Gn(x) = x^0+x^n                 （一共有多少个n）
然后将1-n所有数字的生成函数乘起来，求xn
的系数即可。*/

附上一题：

                                                                         Ignatius and the Princess III

"Well, it seems the first problem is too easy. I will let you know how foolish you are later." feng5166 says.

"The second problem is, given an positive integer N, we define an equation like this:
  N=a[1]+a[2]+a[3]+...+a[m];
  a[i]>0,1<=m<=N;
My question is how many different equations you can find for a given N.
For example, assume N is 4, we can find:
  4 = 4;
  4 = 3 + 1;
  4 = 2 + 2;
  4 = 2 + 1 + 1;
  4 = 1 + 1 + 1 + 1;
so the result is 5 when N is 4. Note that "4 = 3 + 1" and "4 = 1 + 3" is the same in this problem.

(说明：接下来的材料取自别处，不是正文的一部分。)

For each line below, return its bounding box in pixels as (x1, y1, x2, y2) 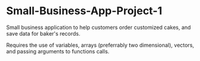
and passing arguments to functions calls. (6, 47, 110, 54)
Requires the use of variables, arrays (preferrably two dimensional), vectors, (6, 41, 195, 49)
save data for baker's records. (6, 30, 81, 37)
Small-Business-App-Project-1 (6, 4, 163, 18)
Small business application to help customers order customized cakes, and (6, 24, 191, 31)
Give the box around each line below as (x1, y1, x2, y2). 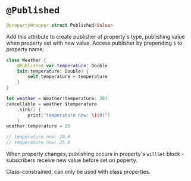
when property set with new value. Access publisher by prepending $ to (6, 39, 183, 46)
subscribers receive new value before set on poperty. (6, 157, 138, 164)
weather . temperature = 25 (6, 123, 70, 129)
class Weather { (6, 57, 46, 63)
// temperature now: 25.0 (6, 139, 70, 146)
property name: (6, 45, 45, 52)
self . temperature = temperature (27, 74, 108, 80)
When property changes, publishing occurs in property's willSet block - (6, 151, 184, 158)
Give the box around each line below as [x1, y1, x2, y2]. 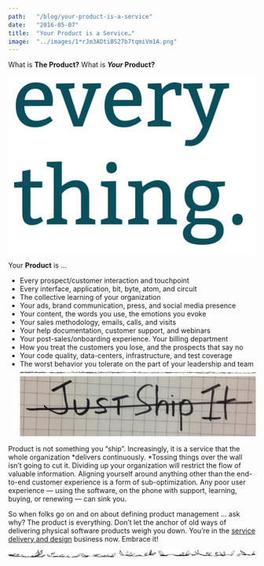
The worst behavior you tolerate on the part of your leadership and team [19, 359, 254, 368]
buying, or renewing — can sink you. [8, 495, 127, 504]
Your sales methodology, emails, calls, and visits [19, 317, 177, 327]
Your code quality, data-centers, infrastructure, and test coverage [19, 350, 233, 360]
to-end [8, 477, 31, 487]
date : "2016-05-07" [8, 20, 79, 29]
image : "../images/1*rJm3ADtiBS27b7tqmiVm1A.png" [8, 38, 178, 46]
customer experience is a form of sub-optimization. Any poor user [31, 477, 246, 487]
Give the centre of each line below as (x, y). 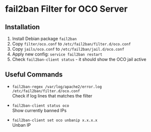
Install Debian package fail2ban (44, 38)
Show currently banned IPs (39, 110)
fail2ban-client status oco (40, 106)
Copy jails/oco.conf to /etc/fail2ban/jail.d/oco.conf (68, 49)
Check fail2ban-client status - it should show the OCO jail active (79, 59)
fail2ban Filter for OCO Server (66, 9)
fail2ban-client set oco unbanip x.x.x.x (55, 120)
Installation (22, 27)
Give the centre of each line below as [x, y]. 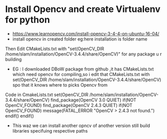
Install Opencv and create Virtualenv [83, 9]
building [13, 59]
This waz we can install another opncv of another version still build [81, 125]
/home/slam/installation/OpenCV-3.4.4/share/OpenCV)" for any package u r [83, 54]
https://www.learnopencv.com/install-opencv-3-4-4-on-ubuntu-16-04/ [86, 33]
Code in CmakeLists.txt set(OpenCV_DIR [47, 94]
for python [27, 20]
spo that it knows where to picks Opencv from [60, 85]
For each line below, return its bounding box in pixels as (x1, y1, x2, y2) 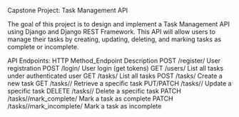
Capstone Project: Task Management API (7, 6, 128, 14)
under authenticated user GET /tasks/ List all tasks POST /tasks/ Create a (7, 71, 223, 80)
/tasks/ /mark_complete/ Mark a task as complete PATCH (7, 94, 173, 103)
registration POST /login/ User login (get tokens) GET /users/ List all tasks (7, 64, 224, 72)
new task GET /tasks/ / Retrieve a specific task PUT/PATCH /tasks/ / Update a (7, 79, 232, 88)
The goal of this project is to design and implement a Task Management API (7, 20, 230, 28)
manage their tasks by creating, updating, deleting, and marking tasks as (7, 35, 222, 44)
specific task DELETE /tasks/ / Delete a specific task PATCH (7, 87, 182, 95)
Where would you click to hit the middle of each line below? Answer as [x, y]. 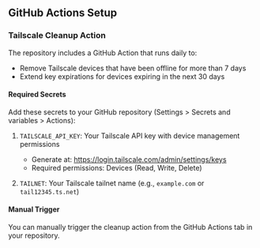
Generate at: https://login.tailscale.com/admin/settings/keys [129, 159]
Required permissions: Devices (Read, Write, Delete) [117, 167]
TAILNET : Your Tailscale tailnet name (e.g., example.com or [112, 183]
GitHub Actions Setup [63, 13]
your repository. [34, 235]
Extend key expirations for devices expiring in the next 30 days [122, 76]
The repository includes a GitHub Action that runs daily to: [103, 53]
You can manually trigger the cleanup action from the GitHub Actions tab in [130, 227]
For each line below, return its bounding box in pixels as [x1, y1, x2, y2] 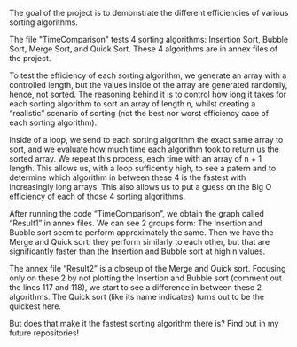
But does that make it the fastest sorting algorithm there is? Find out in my [9, 319, 279, 328]
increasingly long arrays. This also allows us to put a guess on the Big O [9, 182, 272, 192]
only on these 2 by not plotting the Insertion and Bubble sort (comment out [9, 272, 282, 283]
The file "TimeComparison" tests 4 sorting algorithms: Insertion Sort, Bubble [9, 35, 289, 44]
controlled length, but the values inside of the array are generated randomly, [9, 80, 288, 90]
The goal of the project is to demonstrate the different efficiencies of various [9, 8, 289, 18]
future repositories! [9, 327, 80, 338]
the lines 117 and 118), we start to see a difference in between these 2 [9, 282, 262, 292]
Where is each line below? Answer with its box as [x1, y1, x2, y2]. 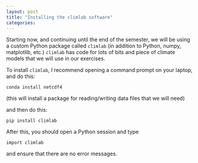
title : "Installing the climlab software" [6, 14, 113, 20]
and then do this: [6, 106, 48, 114]
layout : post [6, 8, 39, 15]
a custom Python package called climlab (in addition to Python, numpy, [6, 42, 181, 49]
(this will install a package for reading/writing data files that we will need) [6, 95, 186, 102]
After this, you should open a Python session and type [6, 128, 139, 136]
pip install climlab [6, 118, 58, 124]
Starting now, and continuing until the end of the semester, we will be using [6, 36, 190, 43]
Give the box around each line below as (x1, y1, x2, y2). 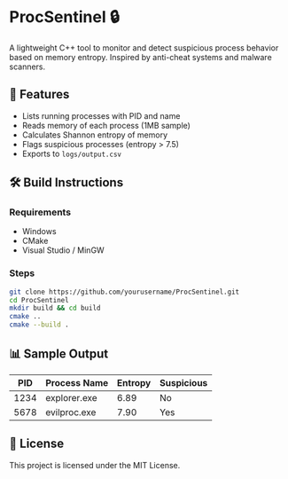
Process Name (45, 376, 109, 389)
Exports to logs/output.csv (21, 148, 122, 159)
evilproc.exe (45, 405, 97, 418)
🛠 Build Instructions (9, 175, 124, 191)
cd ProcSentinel (9, 295, 69, 304)
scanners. (9, 61, 46, 72)
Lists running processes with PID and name (21, 110, 181, 121)
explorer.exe (45, 391, 97, 404)
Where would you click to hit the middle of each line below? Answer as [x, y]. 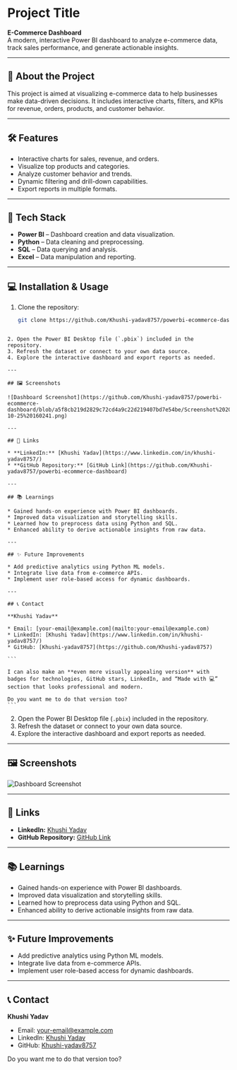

Now, you do it!"

Input

The input contains several test cases. Each test case contains a positive integer N(1<=N<=120) which is mentioned above. The input is terminated by the end of file.

Output

For each test case, you have to output a line contains an integer P which indicate the different equations you have found.

Sample Input

4
10
20

Sample Output

5
42
627

题解：输入一个整数n，输出有多少种划分情况。题解在上面的eg2。

import java.util.Arrays;
import java.util.Scanner;
public class Main {
	static Scanner scan = new Scanner(System.in);
	static int[] c1 = new int[300];
	static int[] c2 = new int[300];
 	public static void main(String[] args) {
		// TODO Auto-generated method stub
		while(scan.hasNext()){
			int n = scan.nextInt();
			Arrays.fill(c1, 0);
			Arrays.fill(c2, 0);
			for(int i=0;i<=n;i++){
				c1[i] = 1;
			}
			for(int i=2;i<=n;i++){
				for(int j=0;j<=n;j++)
					for(int k=0;j+k<=n;k+=i){     
						c2[j+k]+=c1[j];     //记录取j+k的系数
					}
				for(int j=0;j<=n;j++){
					c1[j] = c2[j];
					c2[j] = 0;
				}
			}
			System.out.println(c1[n]);
		}
 	}

}